Rationale: This study is to validate the clinicopathologic significance and potential prognostic value of SLP2 in gastric cancer (GC), to investigate the biological function and regulation mechanism of SLP2, and to explore potential therapeutic strategies for GC.

Methods: The expression of SLP2 in GC tissues from two cohorts was examined by IHC. The biological function and regulation mechanism of SLP2 and PHB was validated via loss-of-function or gain-of-function experiments. In vitro proliferation detection was used to evaluate the therapeutic effects of Sorafenib.

Results: We validated that SLP2 was significantly elevated in GC tissues and its elevation was associated with poor prognosis of patients. Loss of SLP2 drastically suppressed the proliferation of GC cells and inhibited the tumor growth, while SLP2 overexpression promoted the progression of GC. Mechanistically, SLP2 competed against E3 ubiquitin ligase SKP2 to bind with PHB and stabilized its expression. Loss of SLP2 significantly suppressed phosphorylation of Raf1, MEK1/2, ERK1/2 and ELK1. Furthermore, phosphorylated ELK1 could in turn activate transcription of SLP2. Finally, we demonstrated that a Raf1 inhibitor, Sorafenib, was sufficient to inhibit the proliferation of GC cells.
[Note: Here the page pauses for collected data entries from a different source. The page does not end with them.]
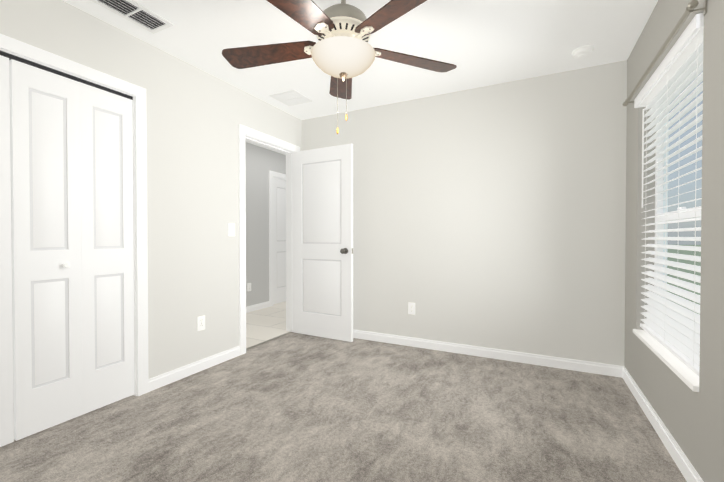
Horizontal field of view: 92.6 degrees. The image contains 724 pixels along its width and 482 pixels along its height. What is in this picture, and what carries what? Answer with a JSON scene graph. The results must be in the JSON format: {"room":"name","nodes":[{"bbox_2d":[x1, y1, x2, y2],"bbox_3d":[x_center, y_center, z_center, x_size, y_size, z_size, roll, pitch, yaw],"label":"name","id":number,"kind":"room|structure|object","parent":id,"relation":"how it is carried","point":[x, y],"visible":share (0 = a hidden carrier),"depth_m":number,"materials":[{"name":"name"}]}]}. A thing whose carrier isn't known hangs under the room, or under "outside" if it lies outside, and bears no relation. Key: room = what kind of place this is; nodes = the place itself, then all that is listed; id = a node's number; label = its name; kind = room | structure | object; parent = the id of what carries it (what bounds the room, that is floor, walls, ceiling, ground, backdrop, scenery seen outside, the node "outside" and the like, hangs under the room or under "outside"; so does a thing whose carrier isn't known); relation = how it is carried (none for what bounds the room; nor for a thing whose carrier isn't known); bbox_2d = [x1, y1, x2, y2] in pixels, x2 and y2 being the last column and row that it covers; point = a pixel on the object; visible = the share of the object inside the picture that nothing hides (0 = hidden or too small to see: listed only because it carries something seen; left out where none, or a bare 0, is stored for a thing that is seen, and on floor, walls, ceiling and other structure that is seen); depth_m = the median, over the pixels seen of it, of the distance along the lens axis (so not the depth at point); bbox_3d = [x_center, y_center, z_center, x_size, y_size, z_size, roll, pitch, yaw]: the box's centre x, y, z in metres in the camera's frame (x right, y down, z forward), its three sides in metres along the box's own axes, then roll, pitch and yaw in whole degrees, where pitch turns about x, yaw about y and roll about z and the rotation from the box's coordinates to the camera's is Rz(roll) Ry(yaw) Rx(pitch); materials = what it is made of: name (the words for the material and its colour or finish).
{"room":"empty bedroom","nodes":[
{"label":"empty bedroom","id":0,"kind":"room"},
{"bbox_2d":[0,0,301,378],"bbox_3d":[-1.572,-0.162,2.416,0.120,2.440,3.900,0,1,27],"label":"wall","id":1,"kind":"structure","parent":0,"point":[196,116],"depth_m":2.65,"materials":[{"name":"grey paint"}]},
{"bbox_2d":[0,55,13,446],"bbox_3d":[-1.890,0.055,1.668,0.066,2.000,0.298,0,1,27],"label":"bifold door","id":2,"kind":"structure","parent":1,"relation":"in","point":[6,393],"depth_m":1.78,"materials":[{"name":"white wood"}]},
{"bbox_2d":[9,59,82,440],"bbox_3d":[-1.752,0.052,1.945,0.066,2.000,0.301,0,1,27],"label":"bifold door","id":3,"kind":"structure","parent":1,"relation":"in","point":[45,155],"depth_m":1.93,"materials":[{"name":"white wood"}]},
{"bbox_2d":[0,34,148,395],"bbox_3d":[-1.860,0.010,1.824,0.136,2.110,1.370,0,1,27],"label":"trim","id":4,"kind":"structure","parent":1,"relation":"attached to","point":[18,50],"depth_m":2.35,"materials":[{"name":"white wood"}]},
{"bbox_2d":[80,82,134,413],"bbox_3d":[-1.633,0.048,2.223,0.030,2.000,0.302,0,1,27],"label":"bifold door","id":5,"kind":"structure","parent":1,"relation":"in","point":[106,147],"depth_m":2.20,"materials":[{"name":"white wood"}]},
{"bbox_2d":[148,346,239,391],"bbox_3d":[-1.312,1.010,2.800,0.014,0.086,0.845,0,1,27],"label":"baseboard","id":6,"kind":"structure","parent":1,"relation":"attached to","point":[169,377],"depth_m":2.72,"materials":[{"name":"white wood"}]},
{"bbox_2d":[197,315,204,330],"bbox_3d":[-1.307,0.668,2.814,0.008,0.115,0.070,0,1,27],"label":"electrical outlet","id":7,"kind":"object","parent":1,"relation":"attached to","point":[200,323],"visible":1,"depth_m":2.81,"materials":[{"name":"white plastic"}]},
{"bbox_2d":[228,223,234,235],"bbox_3d":[-1.163,-0.100,3.090,0.009,0.115,0.070,0,1,27],"label":"light switch","id":8,"kind":"object","parent":1,"relation":"attached to","point":[231,229],"visible":1,"depth_m":3.08,"materials":[{"name":"white plastic"}]},
{"bbox_2d":[238,124,299,354],"bbox_3d":[-0.979,-0.014,3.603,0.152,2.115,0.910,0,1,27],"label":"door frame","id":9,"kind":"structure","parent":1,"relation":"attached to","point":[258,137],"depth_m":3.40,"materials":[{"name":"white wood"}]},
{"bbox_2d":[293,143,352,341],"bbox_3d":[-0.432,0.019,3.716,0.761,2.022,0.177,0,1,29],"label":"entry door","id":10,"kind":"structure","parent":1,"relation":"in","point":[323,240],"depth_m":3.68,"materials":[{"name":"white wood"}]},
{"bbox_2d":[245,142,285,306],"bbox_3d":[-1.546,-0.197,5.305,0.120,2.440,4.350,0,1,27],"label":"wall","id":11,"kind":"structure","parent":0,"point":[261,162],"depth_m":5.17,"materials":[{"name":"grey paint"}]},
{"bbox_2d":[247,283,250,290],"bbox_3d":[-1.630,0.667,5.005,0.008,0.115,0.070,0,1,27],"label":"electrical outlet","id":12,"kind":"object","parent":11,"relation":"attached to","point":[248,286],"visible":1,"depth_m":5.00,"materials":[{"name":"white plastic"}]},
{"bbox_2d":[246,301,269,312],"bbox_3d":[-1.486,0.980,5.289,0.014,0.086,4.150,0,1,27],"label":"baseboard","id":13,"kind":"structure","parent":11,"relation":"attached to","point":[255,307],"depth_m":5.14,"materials":[{"name":"white wood"}]},
{"bbox_2d":[269,170,285,306],"bbox_3d":[-1.286,-0.041,5.809,0.136,2.115,0.910,0,1,27],"label":"door frame","id":14,"kind":"structure","parent":11,"relation":"attached to","point":[272,174],"depth_m":5.40,"materials":[{"name":"white wood"}]},
{"bbox_2d":[273,177,285,303],"bbox_3d":[-1.273,-0.006,5.803,0.177,2.022,0.756,0,1,27],"label":"hall door","id":15,"kind":"structure","parent":11,"relation":"in","point":[279,240],"depth_m":5.63,"materials":[{"name":"white wood"}]},
{"bbox_2d":[246,301,288,347],"bbox_3d":[-1.009,1.078,5.052,1.340,0.096,4.350,0,1,27],"label":"floor","id":16,"kind":"structure","parent":0,"point":[265,324],"depth_m":4.30,"materials":[{"name":"tile"}]},
{"bbox_2d":[0,332,686,481],"bbox_3d":[-0.441,1.115,1.865,4.010,0.100,3.900,0,1,27],"label":"floor carpet","id":17,"kind":"object","parent":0,"point":[294,407],"visible":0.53,"depth_m":1.97,"materials":[{"name":"grey carpet"}]},
{"bbox_2d":[62,0,657,154],"bbox_3d":[-0.078,-1.442,3.230,4.610,0.100,6.720,0,1,27],"label":"ceiling","id":18,"kind":"structure","parent":0,"point":[480,43],"depth_m":2.38,"materials":[{"name":"white paint"}]},
{"bbox_2d":[90,0,173,33],"bbox_3d":[-1.375,-1.373,2.079,0.210,0.010,0.380,0,1,27],"label":"ceiling vent","id":19,"kind":"object","parent":18,"relation":"in","point":[138,14],"visible":1,"depth_m":2.09,"materials":[{"name":"white metal"}]},
{"bbox_2d":[269,90,312,106],"bbox_3d":[-0.690,-1.389,3.380,0.300,0.010,0.300,0,1,27],"label":"ceiling vent","id":20,"kind":"object","parent":18,"relation":"in","point":[291,98],"visible":1,"depth_m":3.36,"materials":[{"name":"white metal"}]},
{"bbox_2d":[222,0,456,133],"bbox_3d":[-0.122,-0.981,1.723,1.286,0.786,1.257,0,1,27],"label":"fan","id":21,"kind":"object","parent":18,"relation":"hanging from","point":[342,52],"visible":1,"depth_m":1.67,"materials":[{"name":"brown wood"}]},
{"bbox_2d":[572,45,593,58],"bbox_3d":[1.603,-1.362,2.512,0.136,0.043,0.136,0,1,27],"label":"smoke detector","id":22,"kind":"object","parent":18,"relation":"attached to","point":[582,52],"visible":1,"depth_m":2.48,"materials":[{"name":"white plastic"}]},
{"bbox_2d":[302,60,626,365],"bbox_3d":[0.692,-0.174,3.397,3.050,2.440,0.120,0,1,27],"label":"wall","id":23,"kind":"structure","parent":0,"point":[492,216],"depth_m":3.07,"materials":[{"name":"grey paint"}]},
{"bbox_2d":[408,302,414,314],"bbox_3d":[0.493,0.671,3.435,0.070,0.115,0.008,0,1,27],"label":"electrical outlet","id":24,"kind":"object","parent":23,"relation":"attached to","point":[411,308],"visible":1,"depth_m":3.43,"materials":[{"name":"white plastic"}]},
{"bbox_2d":[353,330,619,376],"bbox_3d":[0.653,1.004,3.356,3.030,0.086,0.014,0,1,27],"label":"baseboard","id":25,"kind":"structure","parent":23,"relation":"attached to","point":[542,360],"depth_m":3.07,"materials":[{"name":"white wood"}]},
{"bbox_2d":[624,0,723,481],"bbox_3d":[1.281,-0.145,0.989,0.160,2.440,3.900,0,1,27],"label":"wall","id":26,"kind":"structure","parent":0,"point":[692,421],"depth_m":1.52,"materials":[{"name":"grey paint"}]},
{"bbox_2d":[620,366,703,481],"bbox_3d":[1.203,1.032,1.042,0.014,0.086,3.660,0,1,27],"label":"baseboard","id":27,"kind":"structure","parent":26,"relation":"attached to","point":[682,462],"depth_m":1.82,"materials":[{"name":"white wood"}]},
{"bbox_2d":[622,0,706,105],"bbox_3d":[1.634,-0.967,1.937,0.067,0.055,1.212,0,1,27],"label":"curtain rod","id":28,"kind":"object","parent":26,"relation":"attached to","point":[692,5],"visible":0.96,"depth_m":1.65,"materials":[{"name":"silver metal"}]},
{"bbox_2d":[633,329,698,391],"bbox_3d":[1.684,0.622,1.898,0.115,0.025,1.018,0,1,27],"label":"window sill","id":29,"kind":"structure","parent":26,"relation":"attached to","point":[686,375],"depth_m":1.77,"materials":[{"name":"white wood"}]},
{"bbox_2d":[654,61,702,298],"bbox_3d":[1.751,-0.178,1.855,0.075,1.575,1.020,0,1,27],"label":"window","id":30,"kind":"structure","parent":26,"relation":"in","point":[674,217],"depth_m":2.26,"materials":[{"name":"white plastic"}]},
{"bbox_2d":[634,13,703,375],"bbox_3d":[1.672,-0.186,1.894,0.094,1.544,1.012,0,1,27],"label":"window blinds","id":31,"kind":"object","parent":30,"relation":"attached to","point":[673,328],"visible":0.73,"depth_m":1.82,"materials":[{"name":"white plastic"}]},
{"label":"outside","id":32,"kind":"structure","parent":0,"visible":0},
{"bbox_2d":[667,245,700,314],"bbox_3d":[43.828,1.412,0.031,76.770,0.050,120.000,0,1,27],"label":"ground","id":33,"kind":"structure","parent":32,"point":[695,253],"depth_m":16.72,"materials":[{"name":"grey plant"}]}
]}
Conclusion: Our findings demonstrated a positive feedback loop of SLP2 which leads to acceleration of tumor progression and poor survival of GC patients. This finding also provided evidence for the reason of SLP2 elevation. Moreover, we found that sorafenib might be a potential therapeutic drug for GC and disrupting the interaction between SLP2 and PHB might also serve as a potential therapeutic target in GC.

Keywords: gastric cancer, SLP2, PHB, ELK1, positive feedback loop.